Data entries
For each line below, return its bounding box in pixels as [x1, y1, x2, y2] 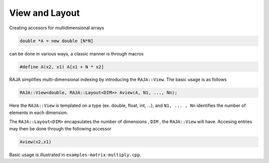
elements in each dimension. [9, 109, 68, 115]
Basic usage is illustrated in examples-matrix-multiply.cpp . [9, 152, 141, 158]
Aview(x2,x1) [19, 139, 52, 145]
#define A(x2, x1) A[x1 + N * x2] [19, 64, 104, 69]
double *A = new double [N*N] [19, 38, 94, 44]
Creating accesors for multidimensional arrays [9, 25, 104, 31]
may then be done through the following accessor [9, 125, 112, 131]
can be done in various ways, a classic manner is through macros [9, 51, 144, 56]
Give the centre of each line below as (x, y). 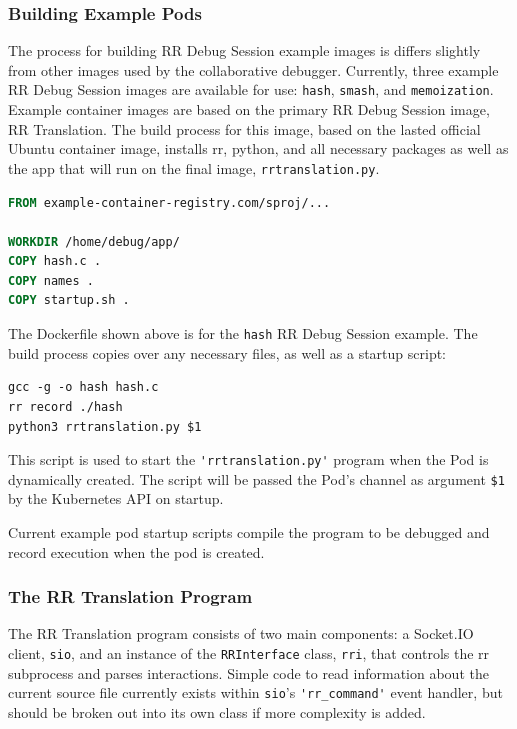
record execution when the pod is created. (136, 551)
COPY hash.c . (55, 261)
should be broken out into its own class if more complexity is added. (217, 711)
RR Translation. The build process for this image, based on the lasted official (244, 128)
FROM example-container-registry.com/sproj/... (169, 202)
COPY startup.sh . (69, 300)
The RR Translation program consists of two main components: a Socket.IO (241, 633)
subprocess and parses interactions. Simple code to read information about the (248, 672)
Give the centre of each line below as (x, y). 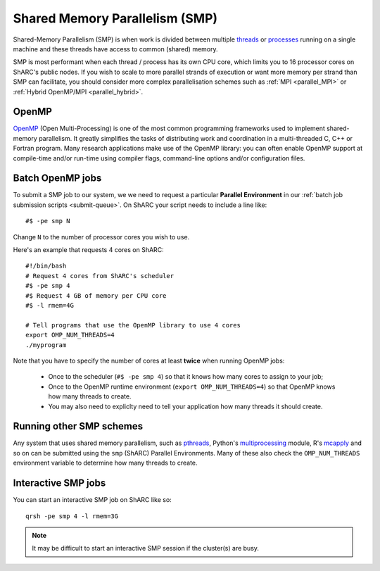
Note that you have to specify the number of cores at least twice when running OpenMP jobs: (149, 360)
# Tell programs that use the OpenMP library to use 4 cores (133, 325)
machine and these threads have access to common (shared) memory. (115, 49)
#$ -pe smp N (48, 221)
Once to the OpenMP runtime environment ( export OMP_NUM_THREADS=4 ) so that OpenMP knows (192, 387)
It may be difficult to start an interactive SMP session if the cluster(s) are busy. (146, 548)
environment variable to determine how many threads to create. (105, 463)
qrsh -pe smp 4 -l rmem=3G (72, 516)
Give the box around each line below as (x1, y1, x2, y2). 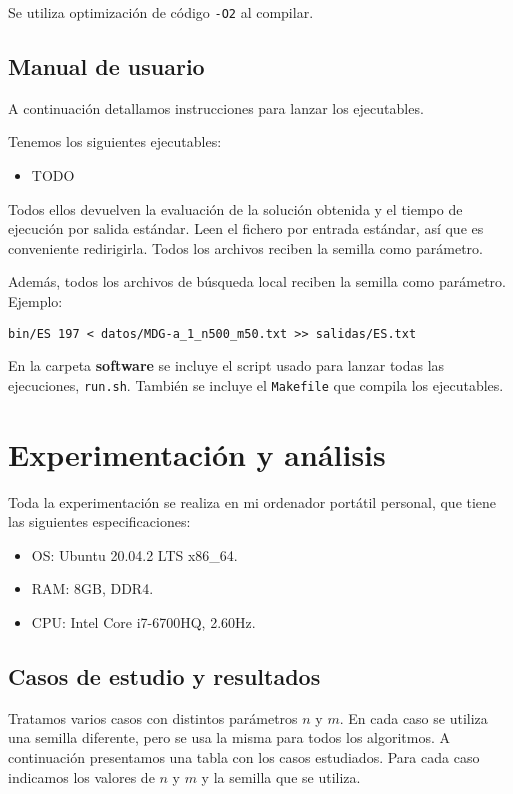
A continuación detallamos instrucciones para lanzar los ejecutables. (8, 97, 424, 118)
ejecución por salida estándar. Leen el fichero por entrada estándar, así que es (8, 218, 484, 239)
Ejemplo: (8, 291, 63, 312)
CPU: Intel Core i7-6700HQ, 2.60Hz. (31, 612, 256, 633)
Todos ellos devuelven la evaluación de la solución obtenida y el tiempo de (8, 198, 463, 219)
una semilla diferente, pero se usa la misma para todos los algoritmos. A (8, 727, 451, 748)
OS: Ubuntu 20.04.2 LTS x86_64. (31, 544, 238, 565)
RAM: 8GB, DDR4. (31, 578, 154, 599)
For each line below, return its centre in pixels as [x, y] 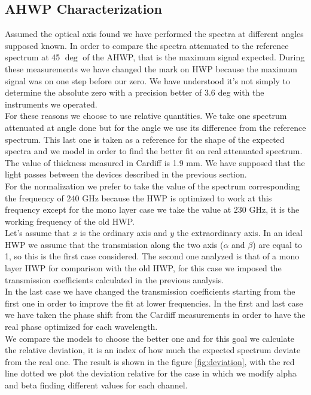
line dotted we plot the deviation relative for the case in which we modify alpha [151, 373]
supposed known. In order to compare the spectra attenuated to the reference [147, 45]
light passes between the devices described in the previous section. [126, 174]
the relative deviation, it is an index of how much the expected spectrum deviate [153, 350]
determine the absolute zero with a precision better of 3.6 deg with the [135, 92]
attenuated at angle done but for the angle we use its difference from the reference [155, 127]
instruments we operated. [51, 104]
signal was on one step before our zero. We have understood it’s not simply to [147, 80]
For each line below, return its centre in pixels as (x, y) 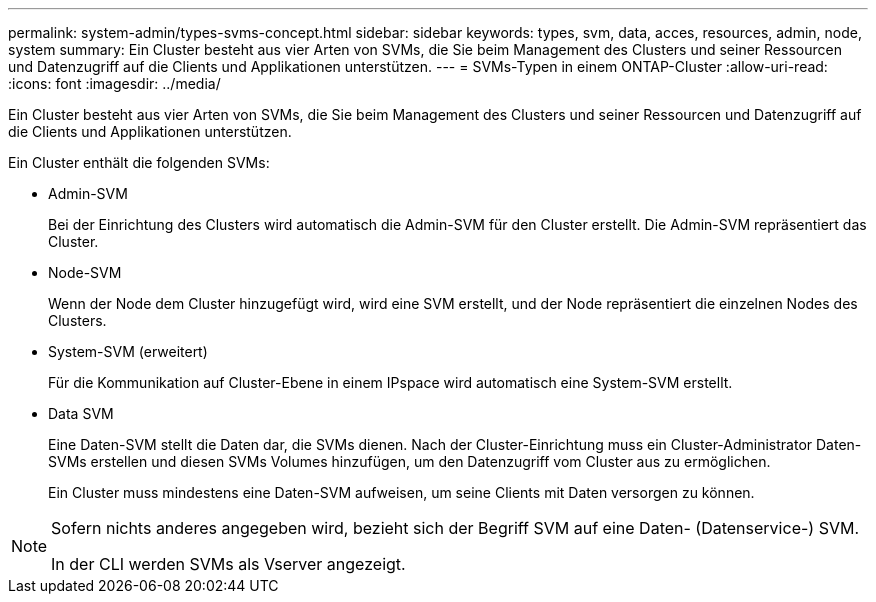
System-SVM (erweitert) (128, 351)
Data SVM (81, 413)
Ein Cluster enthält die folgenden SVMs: (139, 162)
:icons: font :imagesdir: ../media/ (114, 83)
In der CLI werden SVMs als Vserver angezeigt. (228, 564)
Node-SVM (85, 272)
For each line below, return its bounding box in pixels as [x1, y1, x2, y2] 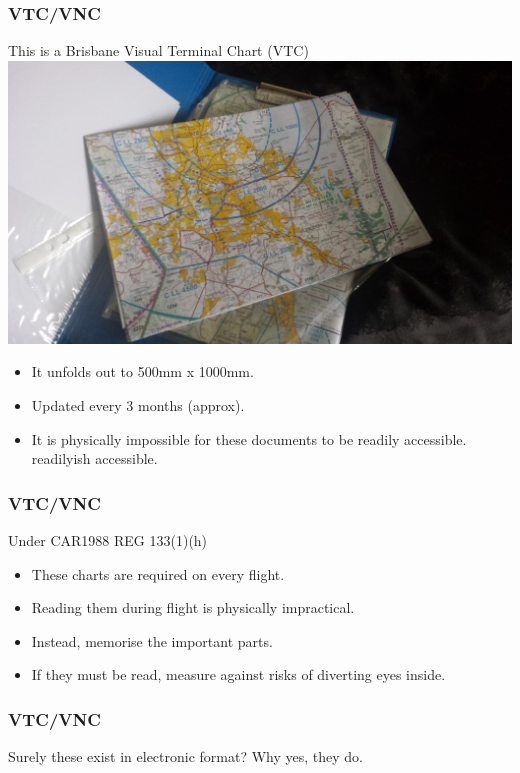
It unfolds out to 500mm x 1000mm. [31, 361, 254, 382]
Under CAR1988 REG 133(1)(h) [8, 530, 208, 550]
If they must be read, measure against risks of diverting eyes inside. [31, 664, 446, 685]
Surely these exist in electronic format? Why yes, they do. [8, 746, 364, 767]
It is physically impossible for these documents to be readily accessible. [31, 428, 467, 449]
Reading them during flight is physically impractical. [31, 597, 355, 618]
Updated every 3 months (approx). [31, 395, 245, 415]
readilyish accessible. [31, 448, 158, 469]
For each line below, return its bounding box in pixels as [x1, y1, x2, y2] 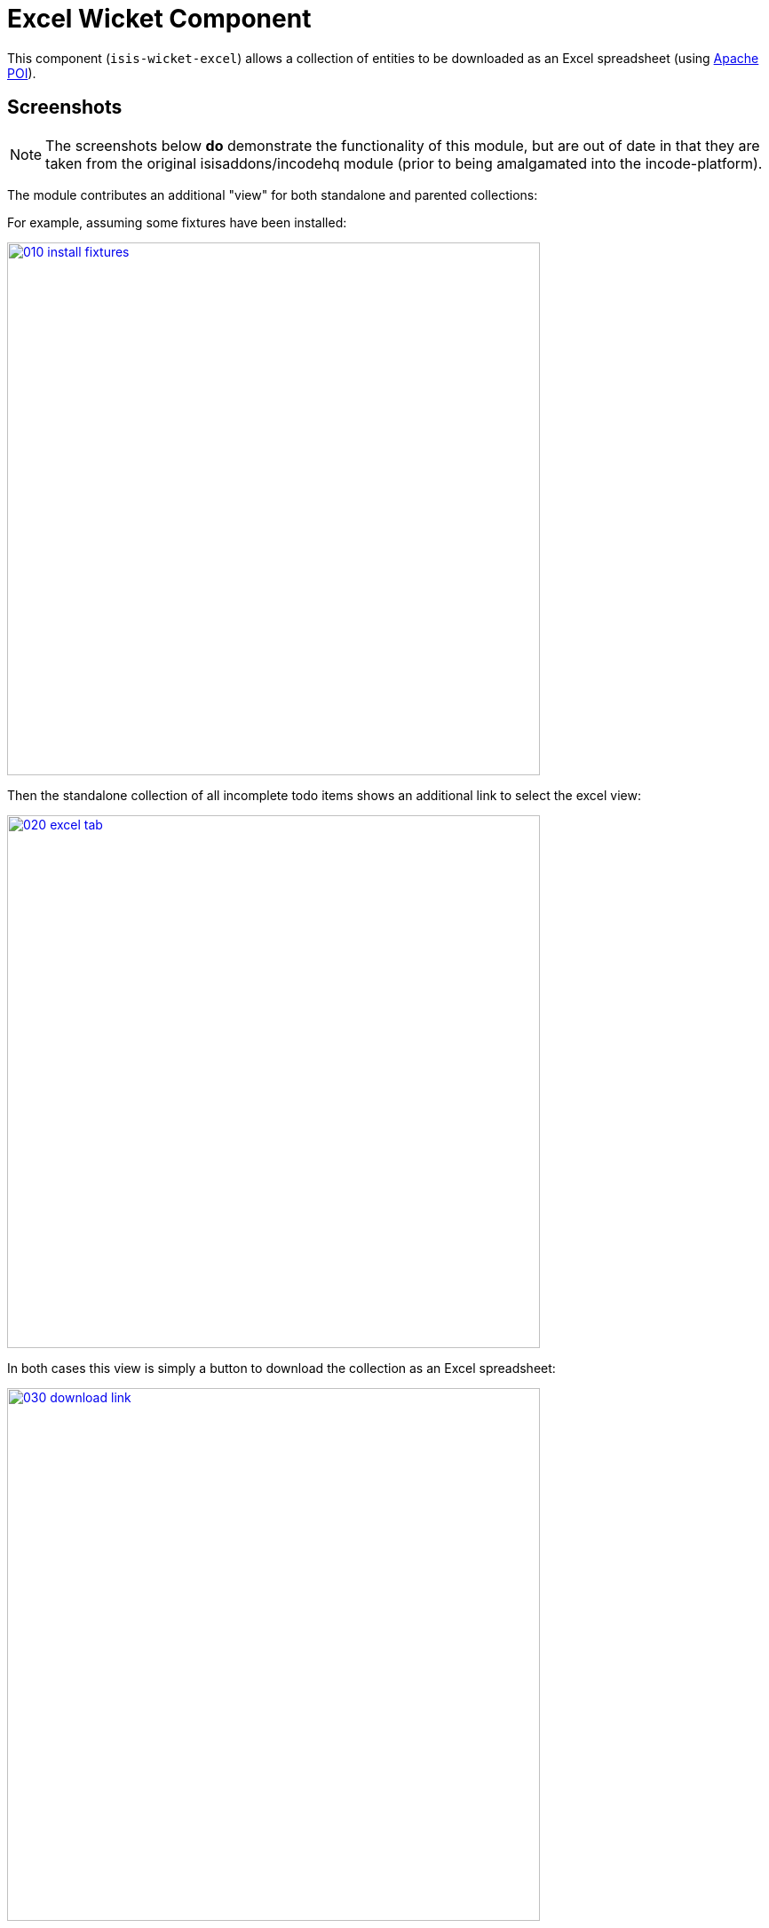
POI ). [7, 65, 36, 81]
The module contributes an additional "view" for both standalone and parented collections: [7, 186, 538, 202]
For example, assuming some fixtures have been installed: [7, 214, 347, 230]
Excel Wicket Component [7, 4, 312, 34]
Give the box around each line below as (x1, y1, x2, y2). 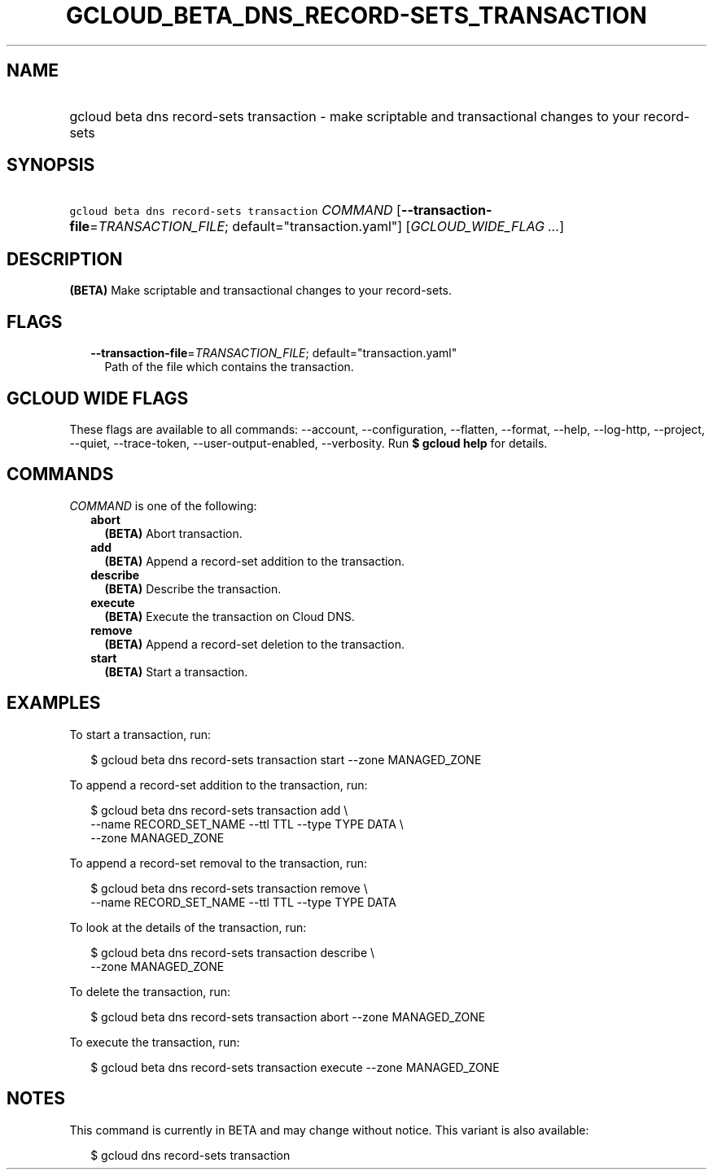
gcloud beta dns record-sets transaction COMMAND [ (69, 202, 401, 219)
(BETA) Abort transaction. (104, 526, 243, 540)
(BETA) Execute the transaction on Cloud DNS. (104, 609, 355, 623)
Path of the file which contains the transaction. (104, 360, 354, 374)
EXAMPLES (7, 693, 101, 714)
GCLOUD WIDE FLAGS (7, 387, 189, 409)
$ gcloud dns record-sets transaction (90, 1148, 291, 1162)
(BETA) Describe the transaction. (104, 581, 282, 596)
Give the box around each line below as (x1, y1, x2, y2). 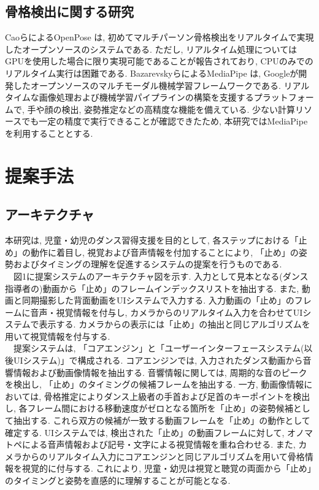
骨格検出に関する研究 (5, 2, 134, 21)
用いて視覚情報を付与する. (5, 329, 110, 342)
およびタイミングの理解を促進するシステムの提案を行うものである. (13, 258, 282, 270)
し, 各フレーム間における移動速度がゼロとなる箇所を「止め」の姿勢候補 (5, 402, 293, 415)
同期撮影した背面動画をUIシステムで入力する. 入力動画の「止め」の (21, 294, 294, 307)
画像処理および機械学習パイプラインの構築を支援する (39, 91, 254, 104)
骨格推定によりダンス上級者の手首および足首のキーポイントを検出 (44, 389, 310, 402)
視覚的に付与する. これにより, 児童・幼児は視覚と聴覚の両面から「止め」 (21, 462, 312, 475)
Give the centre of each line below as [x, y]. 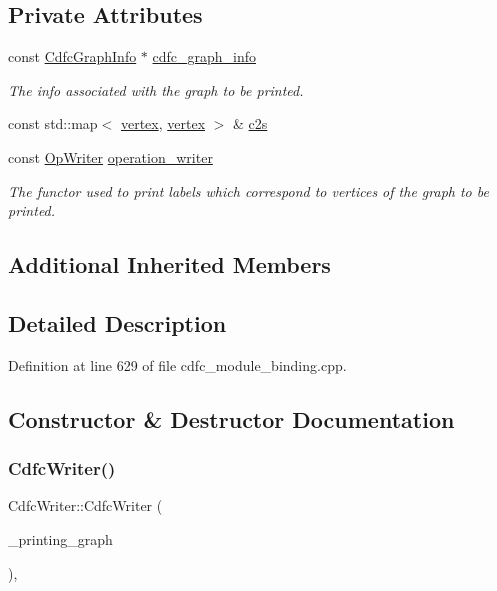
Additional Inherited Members [169, 264]
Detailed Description [117, 322]
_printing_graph [60, 538]
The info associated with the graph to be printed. [156, 89]
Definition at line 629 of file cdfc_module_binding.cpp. [177, 364]
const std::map [53, 123]
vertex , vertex [163, 123]
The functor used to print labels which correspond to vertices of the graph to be [248, 190]
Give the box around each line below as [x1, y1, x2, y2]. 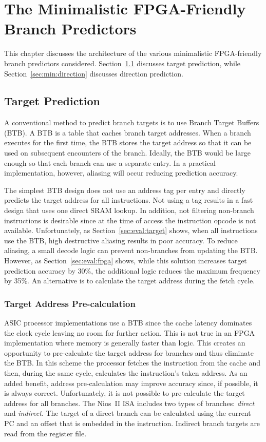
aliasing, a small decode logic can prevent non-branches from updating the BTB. [4, 245, 258, 256]
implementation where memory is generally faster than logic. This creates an [4, 337, 245, 348]
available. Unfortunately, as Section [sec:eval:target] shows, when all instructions [4, 225, 258, 236]
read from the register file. [4, 428, 87, 438]
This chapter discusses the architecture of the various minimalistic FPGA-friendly [4, 48, 262, 59]
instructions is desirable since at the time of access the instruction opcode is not [4, 215, 256, 225]
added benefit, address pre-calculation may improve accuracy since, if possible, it [4, 377, 258, 388]
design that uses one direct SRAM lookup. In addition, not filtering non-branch [4, 205, 254, 216]
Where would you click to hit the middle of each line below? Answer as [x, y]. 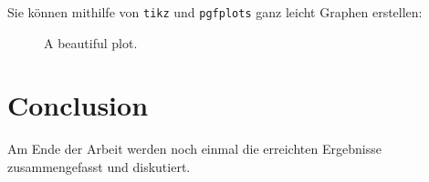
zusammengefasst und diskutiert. [99, 166]
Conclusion [78, 105]
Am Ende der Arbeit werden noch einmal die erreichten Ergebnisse [194, 149]
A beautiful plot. [91, 42]
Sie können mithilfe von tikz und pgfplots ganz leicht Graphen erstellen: [215, 12]
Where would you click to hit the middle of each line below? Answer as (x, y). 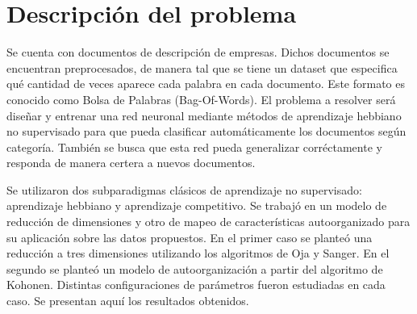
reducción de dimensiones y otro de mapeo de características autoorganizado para (208, 222)
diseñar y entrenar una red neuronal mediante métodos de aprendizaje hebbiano (204, 115)
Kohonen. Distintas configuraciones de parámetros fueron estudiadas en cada (196, 285)
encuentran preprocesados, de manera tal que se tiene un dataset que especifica (202, 67)
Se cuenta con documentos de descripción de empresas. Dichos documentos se (198, 52)
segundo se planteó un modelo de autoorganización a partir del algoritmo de (195, 268)
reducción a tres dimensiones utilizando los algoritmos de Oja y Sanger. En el (198, 253)
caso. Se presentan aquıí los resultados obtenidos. (128, 301)
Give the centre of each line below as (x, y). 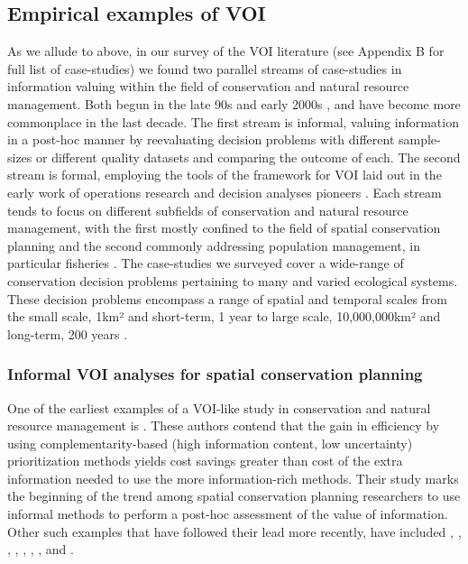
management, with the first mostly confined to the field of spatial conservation (224, 228)
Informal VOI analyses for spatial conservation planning (215, 374)
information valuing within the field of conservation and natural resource (208, 86)
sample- (419, 139)
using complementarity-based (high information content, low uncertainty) (210, 443)
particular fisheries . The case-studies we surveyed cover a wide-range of (206, 263)
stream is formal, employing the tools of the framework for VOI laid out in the (225, 175)
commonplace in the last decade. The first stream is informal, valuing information (233, 121)
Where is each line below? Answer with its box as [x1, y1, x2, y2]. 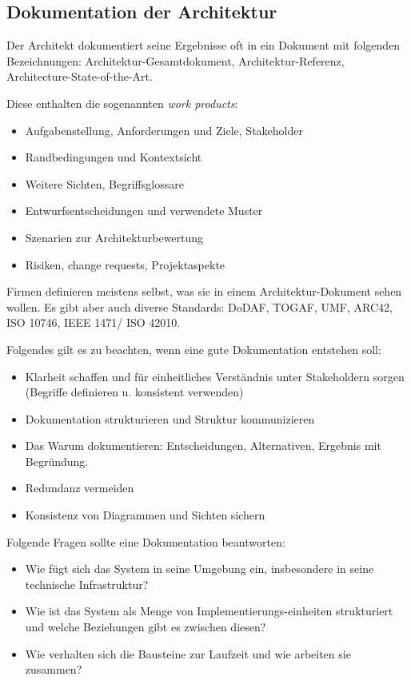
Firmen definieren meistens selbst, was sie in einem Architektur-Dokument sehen [6, 283, 402, 300]
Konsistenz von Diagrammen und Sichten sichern [25, 507, 265, 523]
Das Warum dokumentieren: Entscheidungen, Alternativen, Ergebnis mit [25, 437, 381, 454]
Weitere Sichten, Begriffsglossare [25, 175, 184, 192]
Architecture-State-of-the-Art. [6, 68, 153, 85]
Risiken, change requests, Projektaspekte [25, 256, 225, 272]
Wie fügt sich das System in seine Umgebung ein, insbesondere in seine [25, 560, 374, 577]
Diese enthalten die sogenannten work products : [6, 94, 238, 111]
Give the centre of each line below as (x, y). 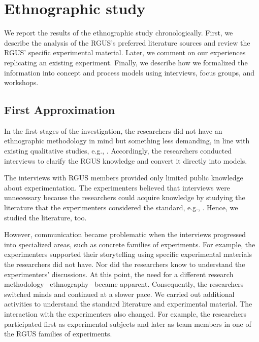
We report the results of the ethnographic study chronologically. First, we (119, 33)
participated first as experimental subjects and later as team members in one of (128, 324)
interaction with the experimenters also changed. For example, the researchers (125, 313)
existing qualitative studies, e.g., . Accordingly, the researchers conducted (118, 151)
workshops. (21, 82)
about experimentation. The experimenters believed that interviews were (117, 187)
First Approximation (60, 110)
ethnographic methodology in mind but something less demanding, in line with (127, 141)
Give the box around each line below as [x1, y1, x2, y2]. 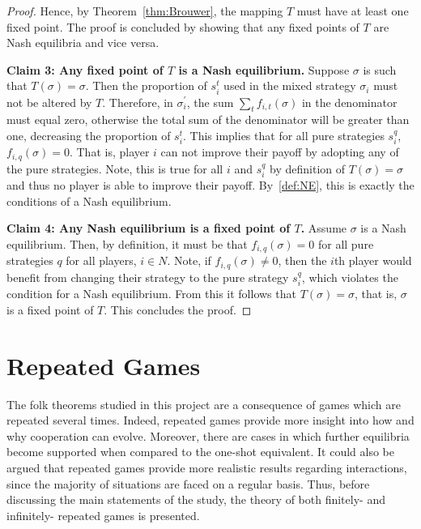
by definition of [270, 160, 346, 177]
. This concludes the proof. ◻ [104, 301, 252, 318]
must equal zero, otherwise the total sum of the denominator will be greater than [6, 111, 410, 128]
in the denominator [301, 93, 398, 110]
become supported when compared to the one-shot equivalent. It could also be [6, 443, 395, 460]
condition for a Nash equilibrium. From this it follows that [6, 285, 296, 302]
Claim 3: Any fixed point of [6, 61, 164, 78]
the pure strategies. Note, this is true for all [6, 160, 223, 177]
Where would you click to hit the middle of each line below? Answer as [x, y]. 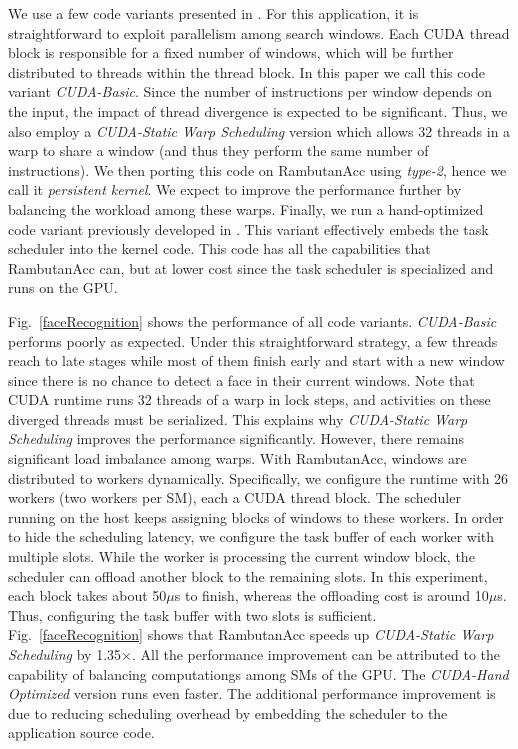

What needs to be done:
Output exactly, and only, the lines of the entries above from the one with "record execution when" up to and including the one with "una semilla diferente, pero"; pictures are to be left out.

Exercise output:
record execution when the pod is created. (136, 551)
COPY hash.c . (55, 261)
should be broken out into its own class if more complexity is added. (217, 711)
RR Translation. The build process for this image, based on the lasted official (244, 128)
FROM example-container-registry.com/sproj/... (169, 202)
COPY startup.sh . (69, 300)
The RR Translation program consists of two main components: a Socket.IO (241, 633)
subprocess and parses interactions. Simple code to read information about the (248, 672)
Give the centre of each line below as (x, y). 
Note that you have to specify the number of cores at least twice when running OpenMP jobs: (149, 360)
# Tell programs that use the OpenMP library to use 4 cores (133, 325)
machine and these threads have access to common (shared) memory. (115, 49)
#$ -pe smp N (48, 221)
Once to the OpenMP runtime environment ( export OMP_NUM_THREADS=4 ) so that OpenMP knows (192, 387)
It may be difficult to start an interactive SMP session if the cluster(s) are busy. (146, 548)
environment variable to determine how many threads to create. (105, 463)
qrsh -pe smp 4 -l rmem=3G (72, 516)
Give the box around each line below as (x1, y1, x2, y2). 
A continuación detallamos instrucciones para lanzar los ejecutables. (8, 97, 424, 118)
ejecución por salida estándar. Leen el fichero por entrada estándar, así que es (8, 218, 484, 239)
Ejemplo: (8, 291, 63, 312)
CPU: Intel Core i7-6700HQ, 2.60Hz. (31, 612, 256, 633)
Todos ellos devuelven la evaluación de la solución obtenida y el tiempo de (8, 198, 463, 219)
una semilla diferente, pero se usa la misma para todos los algoritmos. A (8, 727, 451, 748)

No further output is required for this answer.